As we continue on in the abbreviated excerpting of the decision, we find that
- compulsory process that have as their overriding purpose the protection of the accused from prosecutorial and judicial abuses
- The right to a public trial, the Court stated, “has always been recognized as a safeguard against any attempt to employ our courts as instruments of persecution. The knowledge that every criminal trial is subject to contemporaneous review in the forum of public opinion is an effective restraint on possible abuse of judicial power.
- [A public trial] is for the protection of all persons accused of crime – the innocently accused, that they may not become the victim of an unjust prosecution.
- … that the public may see he is fairly dealt with and not unjustly condemned, and that the presence of interested spectators may keep his triers keenly alive to a sense of their responsibility and to the importance of their functions
- “[t]he purpose of the requirement of a public trial was to guarantee that the accused would be fairly dealt with and not unjustly condemned… – and inhering in the institutional process by which justice is administered“.
- There can be no blinking the fact that there is a strong societal interest in public trials. Openness in court proceedings may improve the quality of testimony, induce unknown witnesses to come forward with relevant testimony, cause all trial participants to perform their duties more conscientiously, and generally give the public an opportunity to observe the judicial system… The public, for example, has a definite and concrete interest in seeing that justice is swiftly and fairly administered.

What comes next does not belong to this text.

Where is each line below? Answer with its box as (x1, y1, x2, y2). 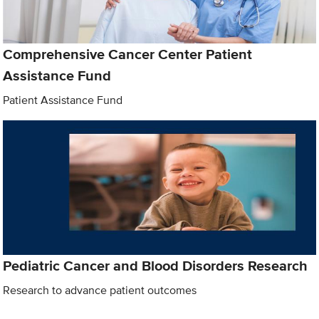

- The public has an interest in observing the performance not only of the litigants and the witnesses, but also of the advocates and the presiding judge.
Now, here is where the public really comes in to play. We, the American public, have every right, barring the exception in favor of the accused, mentioned above, to know just how OUR government works; whether it works for us, or against us and for its own protection and secrecy. We must demand of the Court a full disclosure of ALL evidence in discovery, allowing only the protection of the names of the informants or agents.
Unless the case involves national security, there should be full disclosure of the practices that OUR government uses in protecting US from OURSELVES. We believe that we don’t live in a police state, however, if we allow the government to continue to expand their secretive methods, we will, like the boiled frog, soon wake up and find that we have become subjects in the most extensive police state the world has ever known.